Tanat Lokejaroenlarb - Observability to Resolution: The Journey Through a Production K8s Incident

Join Tanat Lokejaroenlarb as he shares his journey through a production Kubernetes incident, highlighting the importance of observability, incident management, and data-driven decision-making in resolving complex issues.

Key takeaways
  • Obscurity is a problem: Issues can be masked by complexity, and the more obscure the problem, the more difficult it is to identify.
  • Incident management is crucial: Establishing a shared document or incident report can help team members stay on the same page and reduce the risk of miscommunication.
  • Don’t ignore indicators: Good indicators can be ignored, and it’s essential to take action on them to prevent further issues.
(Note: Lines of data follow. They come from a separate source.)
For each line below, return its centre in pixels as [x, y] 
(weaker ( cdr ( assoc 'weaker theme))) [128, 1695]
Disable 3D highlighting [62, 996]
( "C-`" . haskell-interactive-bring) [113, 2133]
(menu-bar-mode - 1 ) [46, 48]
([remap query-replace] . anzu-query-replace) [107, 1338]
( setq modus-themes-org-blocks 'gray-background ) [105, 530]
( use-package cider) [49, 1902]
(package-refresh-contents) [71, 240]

  • Learn from failures: Incidents can be valuable learning experiences, and it’s essential to reflect on what went wrong and how to improve.
  • Focus on delivery: In the midst of an incident, it’s easy to get distracted by secondary issues, but it’s crucial to stay focused on delivering a solution.
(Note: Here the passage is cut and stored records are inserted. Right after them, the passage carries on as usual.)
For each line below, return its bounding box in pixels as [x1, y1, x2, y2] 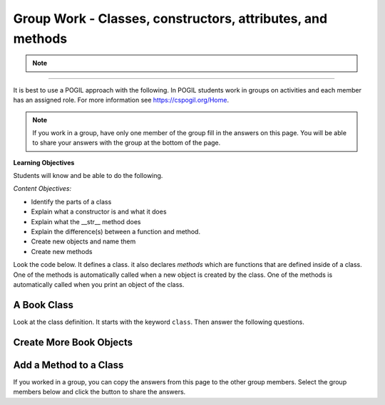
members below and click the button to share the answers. [13, 388, 186, 396]
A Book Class [13, 299, 74, 311]
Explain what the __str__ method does [31, 217, 141, 226]
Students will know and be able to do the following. [13, 172, 163, 180]
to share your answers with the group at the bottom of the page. [32, 139, 221, 147]
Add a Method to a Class [13, 359, 124, 371]
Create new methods [31, 247, 93, 256]
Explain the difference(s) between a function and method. [31, 228, 201, 236]
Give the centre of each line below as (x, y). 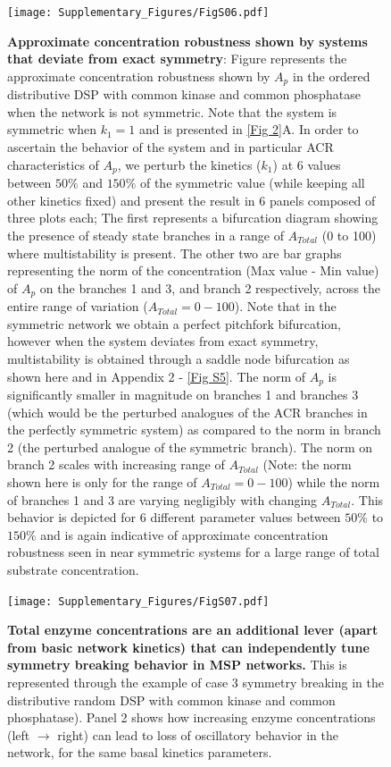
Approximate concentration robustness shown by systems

  • Use data to drive decision-making: Data can be a powerful tool in incident resolution, and it’s essential to rely on facts rather than intuition.
  • Don’t give up: Incidents can be complex and challenging, but it’s essential to persevere and not give up.
  • SLIs are important: Service-level indicators (SLIs) can help identify issues and prevent them from becoming major problems.
  • Don’t blame others: Incidents can be stressful, but it’s essential to avoid blame and focus on finding a solution.
  • Use a data-driven approach: Relying on data and evidence can help identify the root cause of an issue and prevent similar problems in the future.
  • Don’t assume you know the answer: Incidents can be complex, and it’s essential to avoid assumptions and instead rely on data and evidence to drive decision-making.
  • Use automation to simplify issues: Automation can help simplify complex issues and reduce the risk of human error.
  • Use metrics to monitor performance: Metrics can help monitor performance and identify issues before they become major problems.
  • Focus on delivering value: In the midst of an incident, it’s essential to focus on delivering value to customers and stakeholders.